→ Required action: Lower down are entries containing pictures. Copy exactly, without those pictures, the lines from the line with "integer=integer+1 [97, 273]" through the line with "description : The".

[Items listed in a dataset]
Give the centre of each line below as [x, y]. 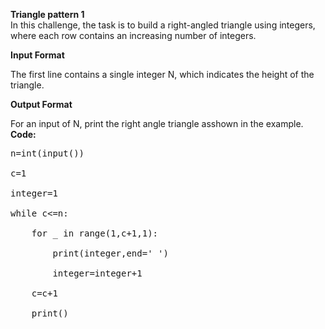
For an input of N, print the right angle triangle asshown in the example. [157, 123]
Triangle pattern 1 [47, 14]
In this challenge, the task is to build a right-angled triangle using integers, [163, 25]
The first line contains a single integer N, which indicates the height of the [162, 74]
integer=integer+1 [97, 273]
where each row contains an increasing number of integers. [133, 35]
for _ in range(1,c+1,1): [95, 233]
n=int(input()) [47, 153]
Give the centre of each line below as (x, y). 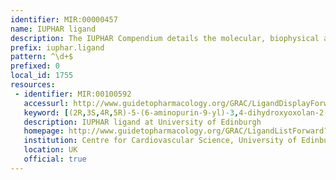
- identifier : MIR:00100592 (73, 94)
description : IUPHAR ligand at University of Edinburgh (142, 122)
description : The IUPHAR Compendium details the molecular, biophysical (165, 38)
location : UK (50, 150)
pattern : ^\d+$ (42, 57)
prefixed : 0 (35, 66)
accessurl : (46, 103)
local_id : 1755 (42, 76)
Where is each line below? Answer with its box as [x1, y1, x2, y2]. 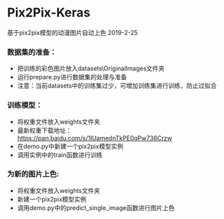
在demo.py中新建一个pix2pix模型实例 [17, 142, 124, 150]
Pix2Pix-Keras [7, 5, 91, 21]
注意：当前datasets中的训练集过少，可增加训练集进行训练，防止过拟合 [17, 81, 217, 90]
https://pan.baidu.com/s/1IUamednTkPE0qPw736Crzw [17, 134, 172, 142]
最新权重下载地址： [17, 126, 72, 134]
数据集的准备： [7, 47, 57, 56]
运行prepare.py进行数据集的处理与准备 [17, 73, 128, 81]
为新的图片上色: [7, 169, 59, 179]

* * *

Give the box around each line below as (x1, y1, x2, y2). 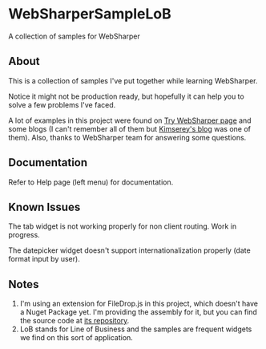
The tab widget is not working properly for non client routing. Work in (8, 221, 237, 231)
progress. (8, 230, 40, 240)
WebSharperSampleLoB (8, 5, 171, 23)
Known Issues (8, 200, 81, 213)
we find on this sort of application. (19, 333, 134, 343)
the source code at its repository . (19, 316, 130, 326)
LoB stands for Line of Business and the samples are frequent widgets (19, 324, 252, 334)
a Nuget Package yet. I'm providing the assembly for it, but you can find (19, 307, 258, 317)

→ Output:
integer=integer+1 [97, 273]
where each row contains an increasing number of integers. [133, 35]
for _ in range(1,c+1,1): [95, 233]
n=int(input()) [47, 153]
Give the centre of each line below as (x, y). 
- identifier : MIR:00100592 (73, 94)
description : IUPHAR ligand at University of Edinburgh (142, 122)
description : The IUPHAR Compendium details the molecular, biophysical (165, 38)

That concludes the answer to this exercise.